The Memory Book by Rowan Coleman
When Claire starts to write her Memory Book, she already knows that this scrapbook of mementoes will soon be all her daughters and husband have of her. But how can she hold onto the past when her future is slipping through her fingers…?
A Sunday Times bestseller and Richard & Judy Autumn Book Club pick, The Memory Book is a critically acclaimed, beautiful novel of mothers and daughters, and what we will do for love.
A beautiful, beautiful book. It’s the first I’ve read by Rowan Coleman, but it won’t be the last.
It’s about a woman with early onset Alzheimer’s. She’s married with two young children and a mum who we meet because when the story starts she is already in the picture, moved in and looking after the family because the diagnosis is firm and Claire is advancing rapidly.
Her marriage was a fairly recent thing so it is one of the things she forgets first but her two children she clings onto with everything she has and it’s these relationships, with her mum, her two daughters and her husband that make the book.
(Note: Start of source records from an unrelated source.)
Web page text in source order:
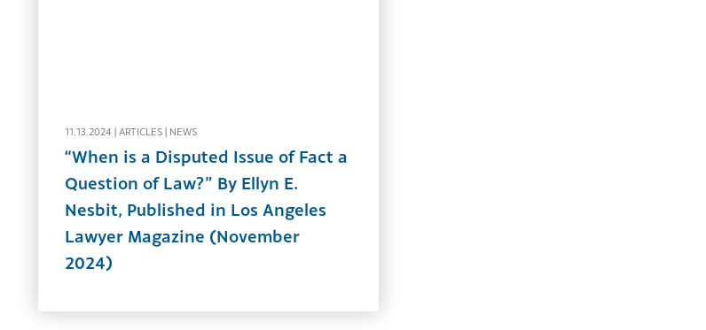
11.13.2024 |ARTICLES NEWS
“When is a Disputed Issue of Fact a
Question of Law?” By Ellyn E.
Nesbit, Published in Los Angeles
Lawyer Magazine (November
2024)
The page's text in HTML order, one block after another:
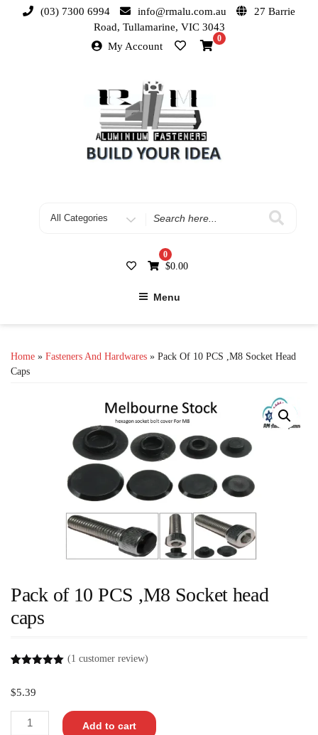
(03) 7300 6994 info@rmalu.com.au
27 Barrie
Road, Tullamarine, VIC 3043
My Account
0
0
$0.00
Menu
Home » Fasteners And Hardwares » Pack Of 10 PCS ,M8 Socket Head
Caps
Pack of 10 PCS ,M8 Socket head
caps
based on
rating
(1 customer review)
$5.39
Add to cart
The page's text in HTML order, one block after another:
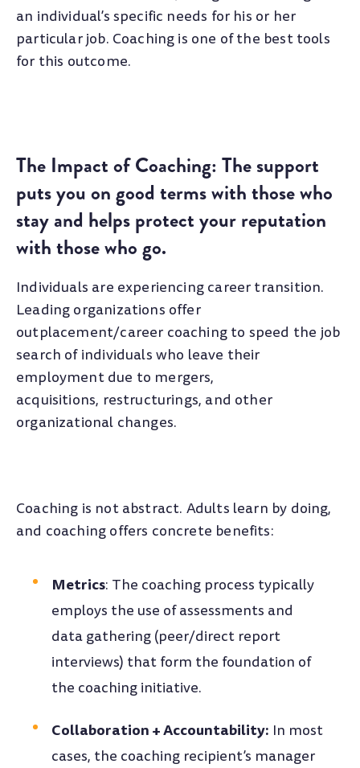
an individual’s specific needs for his or her
particular job. Coaching is one of the best tools
for this outcome.
The Impact of Coaching: The support
puts you on good terms with those who
stay and helps protect your reputation
with those who go.
Individuals are experiencing career transition.
Leading organizations offer
outplacement/career coaching to speed the job
search of individuals who leave their
employment due to mergers,
acquisitions, restructurings, and other
organizational changes.
Coaching is not abstract. Adults learn by doing,
and coaching offers concrete benefits:
Metrics: The coaching process typically
employs the use of assessments and
data gathering (peer/direct report
interviews) that form the foundation of
the coaching initiative.
Collaboration + Accountability: In most
cases, the coaching recipient’s manager
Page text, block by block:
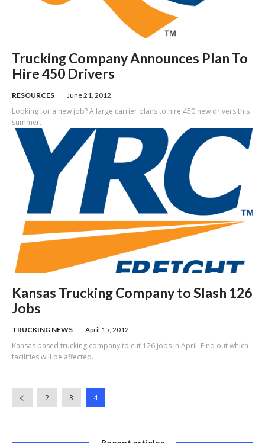
Trucking Company Announces Plan To
Hire 450 Drivers
RESOURCES June 21, 2012
Looking for a new job? A large carrier plans to hire 450 new drivers this
summer.
Kansas Trucking Company to Slash 126
Jobs
TRUCKING NEWS April 15, 2012
Kansas based trucking company to cut 126 jobs in April. Find out which
facilities will be affected.
2 3 4
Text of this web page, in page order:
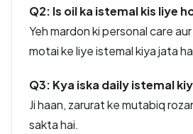
Q2: Is oil ka istemal kis liye
Yeh mardon ki personal care
motai ke liye istemal kiya jata
Q3: Kya iska daily istemal
Ji haan, zarurat ke mutabiq
sakta hai.
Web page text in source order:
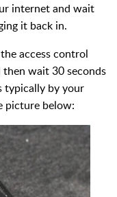
internet and wait
it back in.
access control
wait 30 seconds
typically by your
picture below:
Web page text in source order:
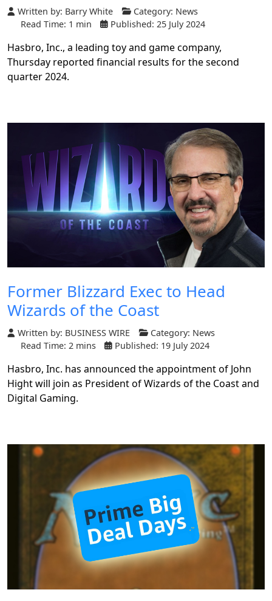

You might imagine it would be a sad book all the way through, but I was laughing out loud in lots of places and no it didn’t feel inappropriate because I was there, with Claire.
It’s also a sensitive book. The Alzheimer’s is handled so well and described for the reader just brilliantly from Claire’s point of view. Like a fog that shrouds the words or memories, she’s trying to access.
I did cry and I did laugh. What more can you want? A book that evokes emotion from you is a great book indeed.